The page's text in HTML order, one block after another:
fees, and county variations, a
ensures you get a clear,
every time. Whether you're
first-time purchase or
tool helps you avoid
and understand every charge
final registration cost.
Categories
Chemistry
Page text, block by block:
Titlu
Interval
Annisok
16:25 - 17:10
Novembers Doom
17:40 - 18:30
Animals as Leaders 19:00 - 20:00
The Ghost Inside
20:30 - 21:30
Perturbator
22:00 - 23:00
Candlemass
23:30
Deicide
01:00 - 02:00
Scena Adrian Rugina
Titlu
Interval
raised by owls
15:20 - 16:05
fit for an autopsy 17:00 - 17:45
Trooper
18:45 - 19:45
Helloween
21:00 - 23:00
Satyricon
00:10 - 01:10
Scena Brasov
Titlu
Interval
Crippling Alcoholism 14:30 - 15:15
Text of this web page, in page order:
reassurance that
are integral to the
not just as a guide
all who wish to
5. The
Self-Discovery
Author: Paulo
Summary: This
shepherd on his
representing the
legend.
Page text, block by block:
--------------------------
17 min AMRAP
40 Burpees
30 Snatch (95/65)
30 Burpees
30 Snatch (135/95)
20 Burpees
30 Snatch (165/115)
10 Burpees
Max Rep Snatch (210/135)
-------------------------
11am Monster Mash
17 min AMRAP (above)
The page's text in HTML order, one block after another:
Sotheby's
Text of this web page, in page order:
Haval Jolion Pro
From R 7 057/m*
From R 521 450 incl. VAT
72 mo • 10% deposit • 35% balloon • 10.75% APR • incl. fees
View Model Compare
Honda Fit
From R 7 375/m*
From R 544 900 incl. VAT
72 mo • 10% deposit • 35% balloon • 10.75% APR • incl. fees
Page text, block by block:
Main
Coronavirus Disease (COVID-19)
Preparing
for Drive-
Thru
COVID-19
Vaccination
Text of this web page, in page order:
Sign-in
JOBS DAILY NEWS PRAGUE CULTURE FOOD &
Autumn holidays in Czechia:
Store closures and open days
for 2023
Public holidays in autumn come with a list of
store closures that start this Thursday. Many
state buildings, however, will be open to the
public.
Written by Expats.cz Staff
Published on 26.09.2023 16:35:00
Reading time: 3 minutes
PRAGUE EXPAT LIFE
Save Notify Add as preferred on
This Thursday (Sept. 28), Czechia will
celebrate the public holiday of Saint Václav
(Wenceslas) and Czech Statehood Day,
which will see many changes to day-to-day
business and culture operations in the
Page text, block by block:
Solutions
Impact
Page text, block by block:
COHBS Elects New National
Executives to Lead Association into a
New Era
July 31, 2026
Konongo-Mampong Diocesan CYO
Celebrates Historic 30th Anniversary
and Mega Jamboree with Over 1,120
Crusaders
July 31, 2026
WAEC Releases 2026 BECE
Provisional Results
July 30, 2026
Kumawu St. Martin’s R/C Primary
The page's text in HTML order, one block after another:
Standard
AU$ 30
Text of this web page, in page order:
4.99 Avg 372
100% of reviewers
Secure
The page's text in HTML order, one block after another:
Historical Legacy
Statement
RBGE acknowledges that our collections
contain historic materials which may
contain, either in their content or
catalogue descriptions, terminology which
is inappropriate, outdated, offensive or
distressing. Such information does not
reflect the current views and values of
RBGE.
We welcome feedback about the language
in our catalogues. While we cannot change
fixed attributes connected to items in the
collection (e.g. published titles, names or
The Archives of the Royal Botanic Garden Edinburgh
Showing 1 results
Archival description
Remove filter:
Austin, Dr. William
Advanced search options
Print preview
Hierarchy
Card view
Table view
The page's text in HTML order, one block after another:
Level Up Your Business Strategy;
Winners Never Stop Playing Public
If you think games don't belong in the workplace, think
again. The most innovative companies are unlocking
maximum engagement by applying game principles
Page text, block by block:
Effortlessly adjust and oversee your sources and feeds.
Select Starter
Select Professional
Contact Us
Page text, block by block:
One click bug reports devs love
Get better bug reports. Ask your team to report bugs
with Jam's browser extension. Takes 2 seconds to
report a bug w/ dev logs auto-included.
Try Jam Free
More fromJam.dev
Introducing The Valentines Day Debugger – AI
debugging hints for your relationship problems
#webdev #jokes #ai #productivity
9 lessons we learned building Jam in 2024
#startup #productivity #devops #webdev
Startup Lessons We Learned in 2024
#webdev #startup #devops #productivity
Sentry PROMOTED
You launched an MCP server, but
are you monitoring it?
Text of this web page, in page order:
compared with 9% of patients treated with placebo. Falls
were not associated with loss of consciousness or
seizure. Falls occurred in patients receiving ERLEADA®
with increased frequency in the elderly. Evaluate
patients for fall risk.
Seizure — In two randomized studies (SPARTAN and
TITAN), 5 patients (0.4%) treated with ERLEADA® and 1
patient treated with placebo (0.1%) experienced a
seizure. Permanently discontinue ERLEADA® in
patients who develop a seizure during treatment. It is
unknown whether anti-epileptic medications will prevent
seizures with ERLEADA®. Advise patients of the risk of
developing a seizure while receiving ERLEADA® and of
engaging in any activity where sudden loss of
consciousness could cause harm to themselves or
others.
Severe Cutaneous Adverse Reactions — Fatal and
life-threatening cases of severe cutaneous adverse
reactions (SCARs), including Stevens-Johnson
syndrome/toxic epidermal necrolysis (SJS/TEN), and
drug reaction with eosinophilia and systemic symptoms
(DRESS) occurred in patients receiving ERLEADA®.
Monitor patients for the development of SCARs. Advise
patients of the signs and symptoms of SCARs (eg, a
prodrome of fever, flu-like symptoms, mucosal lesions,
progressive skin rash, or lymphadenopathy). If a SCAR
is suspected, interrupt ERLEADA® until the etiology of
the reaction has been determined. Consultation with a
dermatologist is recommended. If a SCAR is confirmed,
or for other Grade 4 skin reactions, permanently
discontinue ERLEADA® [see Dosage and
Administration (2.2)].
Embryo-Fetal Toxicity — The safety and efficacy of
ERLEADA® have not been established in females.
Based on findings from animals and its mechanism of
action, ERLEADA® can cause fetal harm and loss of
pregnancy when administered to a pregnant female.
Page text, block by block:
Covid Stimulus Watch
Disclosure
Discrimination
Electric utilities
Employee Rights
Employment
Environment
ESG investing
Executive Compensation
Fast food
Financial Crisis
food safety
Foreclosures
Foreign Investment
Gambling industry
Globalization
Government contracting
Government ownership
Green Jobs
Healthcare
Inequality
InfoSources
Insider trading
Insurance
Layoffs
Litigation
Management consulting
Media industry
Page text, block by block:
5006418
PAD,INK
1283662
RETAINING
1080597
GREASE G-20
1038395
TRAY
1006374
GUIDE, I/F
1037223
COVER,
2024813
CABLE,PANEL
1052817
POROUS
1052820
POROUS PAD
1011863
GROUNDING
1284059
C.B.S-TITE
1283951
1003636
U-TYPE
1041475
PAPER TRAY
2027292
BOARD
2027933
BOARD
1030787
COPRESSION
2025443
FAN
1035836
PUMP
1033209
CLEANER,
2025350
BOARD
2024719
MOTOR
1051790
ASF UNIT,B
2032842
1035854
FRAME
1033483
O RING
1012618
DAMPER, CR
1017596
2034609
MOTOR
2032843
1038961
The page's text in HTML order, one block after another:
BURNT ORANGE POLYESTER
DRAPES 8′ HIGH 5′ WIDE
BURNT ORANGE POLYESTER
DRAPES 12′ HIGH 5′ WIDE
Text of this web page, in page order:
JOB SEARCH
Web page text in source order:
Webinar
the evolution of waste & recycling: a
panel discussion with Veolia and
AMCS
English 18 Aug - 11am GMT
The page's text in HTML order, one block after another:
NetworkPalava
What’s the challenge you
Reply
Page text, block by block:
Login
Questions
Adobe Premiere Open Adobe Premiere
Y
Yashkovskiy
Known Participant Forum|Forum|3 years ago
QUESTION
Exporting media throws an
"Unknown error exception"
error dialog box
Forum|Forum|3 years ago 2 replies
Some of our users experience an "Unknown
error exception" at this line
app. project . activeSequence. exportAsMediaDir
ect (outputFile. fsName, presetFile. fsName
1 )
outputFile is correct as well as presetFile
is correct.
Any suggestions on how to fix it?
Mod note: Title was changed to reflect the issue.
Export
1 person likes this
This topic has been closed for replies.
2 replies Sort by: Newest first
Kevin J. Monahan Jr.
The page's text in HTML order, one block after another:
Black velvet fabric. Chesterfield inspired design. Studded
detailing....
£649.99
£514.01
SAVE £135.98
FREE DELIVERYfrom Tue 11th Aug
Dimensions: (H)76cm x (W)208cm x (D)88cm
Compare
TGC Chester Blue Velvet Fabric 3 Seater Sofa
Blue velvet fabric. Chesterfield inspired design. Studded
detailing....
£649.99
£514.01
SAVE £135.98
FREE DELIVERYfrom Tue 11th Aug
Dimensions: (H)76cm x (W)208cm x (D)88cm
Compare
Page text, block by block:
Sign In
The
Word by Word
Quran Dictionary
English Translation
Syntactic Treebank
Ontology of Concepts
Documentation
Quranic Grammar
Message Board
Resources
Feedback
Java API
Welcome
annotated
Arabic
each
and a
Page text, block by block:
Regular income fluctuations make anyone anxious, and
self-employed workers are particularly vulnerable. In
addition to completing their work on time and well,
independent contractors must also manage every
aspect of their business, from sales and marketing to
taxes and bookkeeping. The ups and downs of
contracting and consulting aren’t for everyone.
# # #
● **Required action**: Working from the material above, retype exactly the lines from the one with "representing the" through the one with "17 min AMRAP (above)", both included, and only those lines.

● **Task answer**:
representing the
legend.
Page text, block by block:
--------------------------
17 min AMRAP
40 Burpees
30 Snatch (95/65)
30 Burpees
30 Snatch (135/95)
20 Burpees
30 Snatch (165/115)
10 Burpees
Max Rep Snatch (210/135)
-------------------------
11am Monster Mash
17 min AMRAP (above)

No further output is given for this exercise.